Description of the system

Assume two point masses one at the point $C$ and the other on the circumference of the circle with radius $R$. They are attracting one another gravitationally and no external forces are acting on them. The point mass at C has very large mass such that it is at the COM of the system consisting of both the particles and the COM is at rest. The point mass is revolving about the COM with an angular velocity $\omega$. We fix our coordinate axis at one point on the circumference and find the angular momentum of both the particles by the following formula:

$$ \boldsymbol {\ell} = \mathbf r \times \mathbf p$$

Question

Clearly the magnitude of the angular momentum $\ell _{\alpha}$ of the particle at the circumference is given as follows: $$\ell _{\alpha} = Rp\sin (\omega t) \tag 1 $$ Whereas that of the one at centre is $0$.

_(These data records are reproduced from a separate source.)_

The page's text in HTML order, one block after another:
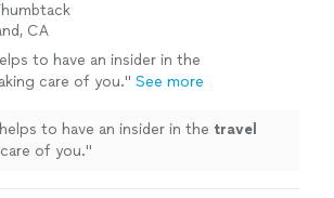
CA
to have an insider in the
care of you." See more
to have an insider in the travel
of you."
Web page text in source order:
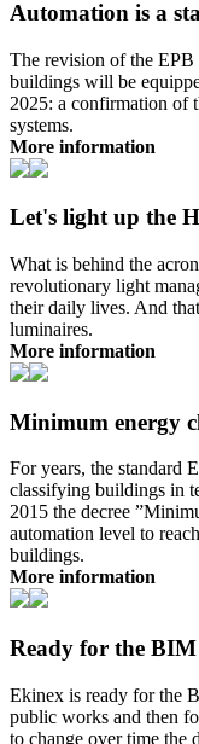
Automation is a
The revision of the EPB
buildings will be
2025: a confirmation of
systems.
More information
Let's light up the
What is behind the
revolutionary light
their daily lives. And
luminaires.
More information
Minimum energy
For years, the standard
classifying buildings in
2015 the decree
automation level to
buildings.
More information
Ready for the BIM
Ekinex is ready for the
public works and then
to change over time the
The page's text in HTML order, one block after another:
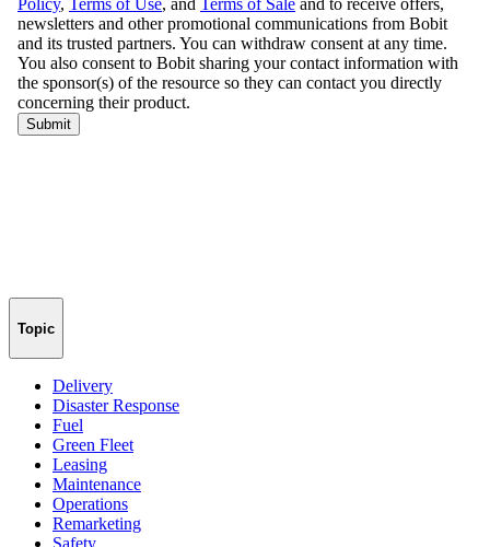
Topic
Delivery
Disaster Response
Fuel
Green Fleet
Leasing
Maintenance
Operations
Remarketing
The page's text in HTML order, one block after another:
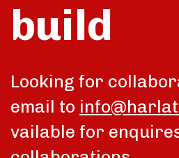
build
Looking for
email to
vailable for
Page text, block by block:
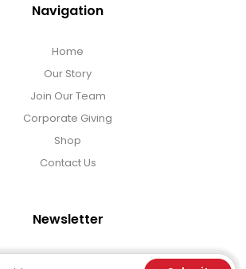
Navigation
Home
Our Story
Join Our Team
Corporate Giving
Shop
Contact Us
Newsletter

This means the total angular momentum of the system is: $$L = Rp\sin (\omega t)$$

This is a time dependent equation meaning that angular momentum is variable which should not be the case as this system is isolated one.

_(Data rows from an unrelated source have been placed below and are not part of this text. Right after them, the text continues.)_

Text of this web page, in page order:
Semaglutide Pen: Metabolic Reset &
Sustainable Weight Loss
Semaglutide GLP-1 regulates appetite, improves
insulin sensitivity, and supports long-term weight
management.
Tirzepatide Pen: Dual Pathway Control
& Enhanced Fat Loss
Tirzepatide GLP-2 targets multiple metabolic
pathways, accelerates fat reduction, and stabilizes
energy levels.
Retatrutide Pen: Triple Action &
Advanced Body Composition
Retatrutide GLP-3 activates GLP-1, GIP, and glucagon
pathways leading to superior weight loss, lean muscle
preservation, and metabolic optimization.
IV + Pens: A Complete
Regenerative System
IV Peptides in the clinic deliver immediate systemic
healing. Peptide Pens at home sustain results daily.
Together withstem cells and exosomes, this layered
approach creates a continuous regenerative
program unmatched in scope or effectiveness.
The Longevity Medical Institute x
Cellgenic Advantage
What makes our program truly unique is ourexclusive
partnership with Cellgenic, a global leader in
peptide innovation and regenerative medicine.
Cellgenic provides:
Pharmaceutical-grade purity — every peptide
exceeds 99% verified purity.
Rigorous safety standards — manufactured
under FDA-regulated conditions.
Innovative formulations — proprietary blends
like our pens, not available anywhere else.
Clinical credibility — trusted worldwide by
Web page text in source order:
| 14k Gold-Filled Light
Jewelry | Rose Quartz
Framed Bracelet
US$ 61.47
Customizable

I think that since law of conservation of angular momentum cannot be violated therefore there is something wrong with the method / conclusion.

So

  • What am I doing wrong here that I am getting this conclusion?

  • Is it possible to show mathematically that angular momentum is conserved?


Please don't skip this section and then later tell me that angular momentum here is $\ell = rp$

Derivation of the Eq. (1)

enter image description here

Magnitude of angular momentum at point $O'$ if given by $$\ell _{\alpha} = r(t) p \sin \phi$$

Here $$\theta (t) = \omega t $$

Clearly ( via the sum of Internal angel of triangle)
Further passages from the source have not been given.